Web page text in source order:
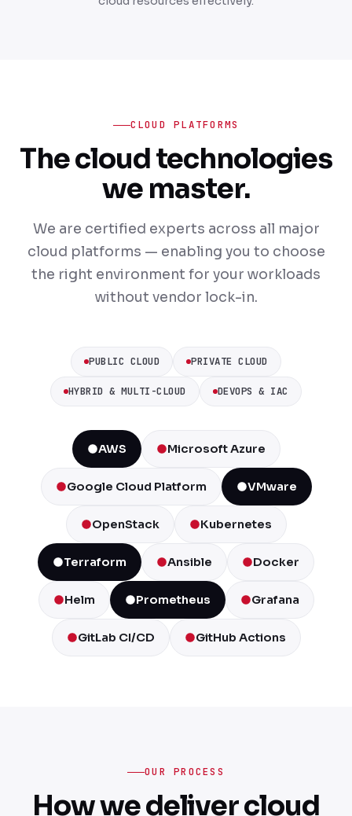
CLOUD PLATFORMS
The cloud technologies
we master.
We are certified experts across all major
cloud platforms — enabling you to choose
the right environment for your workloads
without vendor lock-in.
PUBLIC CLOUD PRIVATE CLOUD
HYBRID & MULTI-CLOUD DEVOPS & IAC
AWS Microsoft Azure
Google Cloud Platform VMware
OpenStack Kubernetes
Terraform Ansible Docker
Helm Prometheus Grafana
GitLab CI/CD GitHub Actions
OUR PROCESS
How we deliver cloud
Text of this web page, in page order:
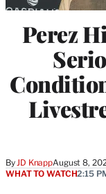
Perez
By JD KnappAugust 8,
WHAT TO WATCH2:15
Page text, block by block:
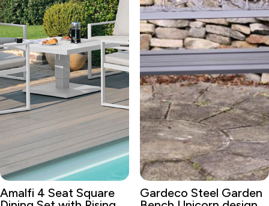
Amalfi 4 Seat Square
Gardeco Steel Garden
____
**Directions for this task:**
Drop the pictures, then write out only the lines running from the one containing "Text of this" through the last line above, both included, exactly.

**Your response:**
Text of this web page, in page order:
Perez
By JD KnappAugust 8,
WHAT TO WATCH2:15
Page text, block by block:
Amalfi 4 Seat Square
Gardeco Steel Garden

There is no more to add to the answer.